Connect your monorepo to Kuberns, select apps/web for the Next.js frontend and apps/api for the Node.js backend, and deploy both as services under the same project. Kuberns handles shared package resolution, environment variables, and build commands automatically. Both services are live in the same dashboard.

Why do shared packages fail when deploying a monorepo to production?

Most platforms run npm install or pnpm install only in the subdirectory set as the service root. This skips the workspace root, so packages inside packages/ui or packages/utils are never installed. Kuberns installs dependencies from the monorepo root by default, so shared packages resolve correctly for every service without extra configuration.

Does Kuberns support Nx monorepos as well as Turborepo?

Yes. Kuberns supports any monorepo structure including Turborepo, Nx, pnpm workspaces, Yarn workspaces, and npm workspaces. As long as your apps are organized in subdirectories, Kuberns can deploy each one as an independent service from the same repository.

Do I need separate CI/CD pipelines for each service in a monorepo?

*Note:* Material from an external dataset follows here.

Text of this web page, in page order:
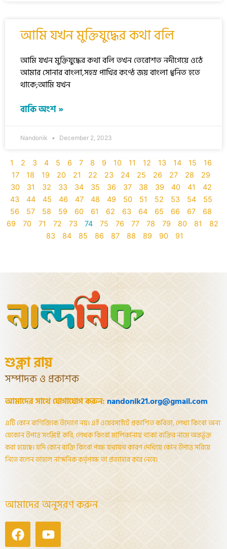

Not with Kuberns. Kuberns connects to your GitHub repo at the project level and triggers redeploys automatically on every push. You do not configure per-service CI/CD pipelines. On Railway or Render, each service has its own webhook and its own deployment trigger, which means maintaining multiple pipelines as your monorepo grows.

What is the difference between an isolated monorepo and a shared monorepo for deployment?

An isolated monorepo contains completely independent apps that share no code. Each can be deployed by setting a root directory on any platform. A shared monorepo uses workspaces so apps import from a common packages/ folder. Shared monorepos are harder to deploy because the build must run from the repository root for shared packages to resolve correctly.